■ドイツ発祥「カウンター・プレス」と川崎の「苦悩」
「ティキタカ」に代わって一世を風靡したのが、ドイツ発祥の「ゲーゲン・プレス(カウンター・プレス)」だった。
守備の強度を上げ、相手のパスを高い位置で奪って、相手の守備が整わないうちに一気に相手を攻め崩す、ある意味で非常に効率の良い戦い方だ。「カウンター・プレス」は、たちまち世界の強豪クラブが採用し、そして代表チームの戦いにも取り入れられていった。
こうして、「カウンター・プレス」はすっかり世界の標準スタイルとなったが、それがいつまで続くのか、それとも、そろそろまた新しいスタイルが登場するのか、世界のサッカーはそんな時代の中にいる。
そもそも、互いにプレスをかけ合う強度の高いサッカーは、エンターテインメントとして、どうなのだろうという根源的な疑問もある。
川崎のパス・サッカーは明らかにバルセロナの「ティキタカ」をほうふうつさせるものであり、その日本版「ティキタカ」は2020年代に入ってもまだ有効だった。
だが、三笘薫ら川崎の主力選手たちが次々とヨーロッパのクラブに移籍していったことによって、川崎の攻撃力は明らかに衰えていった。
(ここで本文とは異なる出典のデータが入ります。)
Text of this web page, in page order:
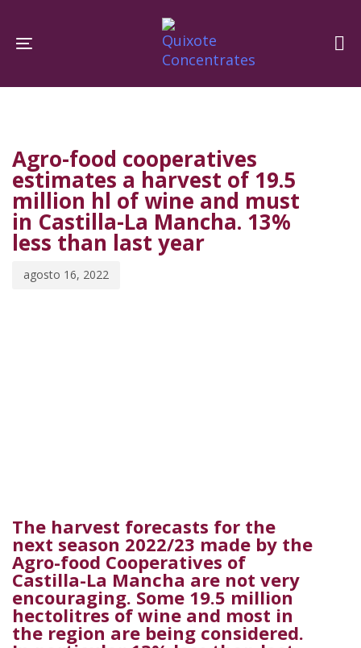
links
navigation
content
Toggle navigation
Agro-food cooperatives
estimates a harvest of 19.5
million hl of wine and must
in Castilla-La Mancha. 13%
less than last year
agosto 16, 2022
The harvest forecasts for the
next season 2022/23 made by the
Agro-food Cooperatives of
Castilla-La Mancha are not very
encouraging. Some 19.5 million
hectolitres of wine and most in
the region are being considered.

新しい選手たちを使ってパス・サッカーのスタイルを継承すると同時に、鬼木達監督は新しい要素を取り入れようとしたが、やはり全盛時ほどの破壊力は取り戻せなかった。
そして、それと入れ替わるように、前線からプレスをかけて、ボールを奪ってカウンターで勝負しようというチームが次第に増えていった。